Jean Rébillat, dans la vraie vie, travaille dans le domaine aérospatial (je le sais, on est collègues). Rien de surprenant donc à ce que son roman débute par un lancement de fusée. Car la Terre est devenue invivable, aussi quelques nantis ont-ils décidé de la quitter au sein de vaisseaux gigantesques emmenant des êtres humains cryogénisés et du matériel en vue de coloniser d'autres planètes. Mais ceux qui étaient laissés sur le bord du chemin, qui étaient condamnés à rester sur la planète mère, se sont révoltés, et ont empêché le départ du dernier vaisseau. Au début du roman, quelques années plus tard, de nouveaux scientifiques réussissent à échapper à la rébellion civile qui perdure, et à préparer le véhicule restant. C'est le point de départ d'une grande saga...
Il s'agit là d'un premier roman, et cela se sent, essentiellement dans son style, qui a tendance à forcer le trait plus que de raison : tout est décrit de manière un peu trop appuyée, sans toutefois que l'auteur en fasse des tonnes et empêche toute adhésion du lecteur à son texte. Non, c'est beaucoup plus subtil, c'est davantage lié à certaines descriptions un brin didactiques, qui étouffent parfois le souffle de ce livre. Car La dernière traversée est clairement animé par un besoin de découverte, d'exploration, bref un esprit de pionnier qui le porte en dépit de ses maladresses stylistiques. Sans doute la construction assez originale du roman n'est-elle pas non plus pour rien dans sa dynamique : plutôt que de livrer un texte linéaire, l'auteur recourt à de très longues ellipses qui séparent chacune de ses parties, de telle sorte que ce premier tome d'une série au titre mystérieux, Ultimum, pourtant court de 140 pages, s'étend sur de nombreuses années de temps subjectif.

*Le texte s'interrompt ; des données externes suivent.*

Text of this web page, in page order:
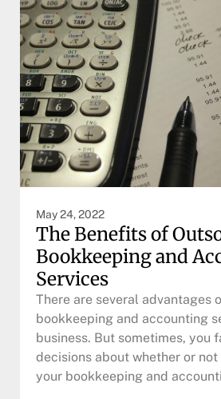
May 24, 2022
The Benefits of
Bookkeeping and
Services
There are several advantages
bookkeeping and accounting
business. But sometimes, you
decisions about whether or
your bookkeeping and
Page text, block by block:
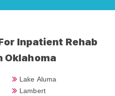
Inpatient Rehab
Oklahoma
Lake Aluma
Lambert
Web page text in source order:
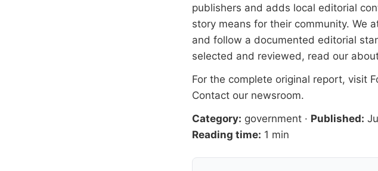
publishers and adds local editorial
story means for their community. We
and follow a documented editorial
selected and reviewed, read our
For the complete original report, visit
Contact our newsroom.
Category: government · Published:
Reading time: 1 min
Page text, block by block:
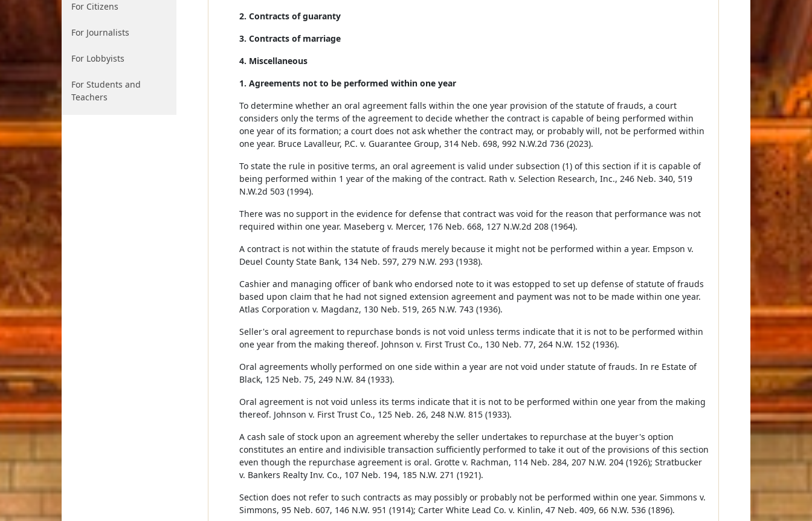
For Citizens
For Journalists
For Lobbyists
For Students and
Teachers
2. Contracts of guaranty
3. Contracts of marriage
4. Miscellaneous
1. Agreements not to be performed within one year
To determine whether an oral agreement falls within the one year provision of the statute of frauds, a court
considers only the terms of the agreement to decide whether the contract is capable of being performed within
one year of its formation; a court does not ask whether the contract may, or probably will, not be performed within
one year. Bruce Lavalleur, P.C. v. Guarantee Group, 314 Neb. 698, 992 N.W.2d 736 (2023).
To state the rule in positive terms, an oral agreement is valid under subsection (1) of this section if it is capable of
being performed within 1 year of the making of the contract. Rath v. Selection Research, Inc., 246 Neb. 340, 519
N.W.2d 503 (1994).
There was no support in the evidence for defense that contract was void for the reason that performance was not
required within one year. Maseberg v. Mercer, 176 Neb. 668, 127 N.W.2d 208 (1964).
A contract is not within the statute of frauds merely because it might not be performed within a year. Empson v.
Deuel County State Bank, 134 Neb. 597, 279 N.W. 293 (1938).
Cashier and managing officer of bank who endorsed note to it was estopped to set up defense of statute of frauds
based upon claim that he had not signed extension agreement and payment was not to be made within one year.
Atlas Corporation v. Magdanz, 130 Neb. 519, 265 N.W. 743 (1936).
Seller's oral agreement to repurchase bonds is not void unless terms indicate that it is not to be performed within
one year from the making thereof. Johnson v. First Trust Co., 130 Neb. 77, 264 N.W. 152 (1936).
Oral agreements wholly performed on one side within a year are not void under statute of frauds. In re Estate of
Black, 125 Neb. 75, 249 N.W. 84 (1933).
Oral agreement is not void unless its terms indicate that it is not to be performed within one year from the making
thereof. Johnson v. First Trust Co., 125 Neb. 26, 248 N.W. 815 (1933).
A cash sale of stock upon an agreement whereby the seller undertakes to repurchase at the buyer's option
constitutes an entire and indivisible transaction sufficiently performed to take it out of the provisions of this section
even though the repurchase agreement is oral. Grotte v. Rachman, 114 Neb. 284, 207 N.W. 204 (1926); Stratbucker
v. Bankers Realty Inv. Co., 107 Neb. 194, 185 N.W. 271 (1921).
Section does not refer to such contracts as may possibly or probably not be performed within one year. Simmons v.
Simmons, 95 Neb. 607, 146 N.W. 951 (1914); Carter White Lead Co. v. Kinlin, 47 Neb. 409, 66 N.W. 536 (1896).

Ces ellipses ne nuisent nullement à la compréhension du roman, au contraire elles permettent à Rébillat de se focaliser sur les étapes importantes de son récit, et au lecteur de s'amuser à reconstituer les événements intervenus entre-temps.
Au final, La dernière traversée se révèle un premier roman pas encore abouti, mais agréable à lire, et annonciateur d'une nouvelle plume à suivre en la personne de Jean Rébillat, à la thématique encore très classique, mais intéressant dans sa façon de construire une intrigue. Rendez-vous donc la suite de la saga Ultimum, Le Chemin de la liberté, pour vérifier si l'auteur confirme cette première impression globalement positive.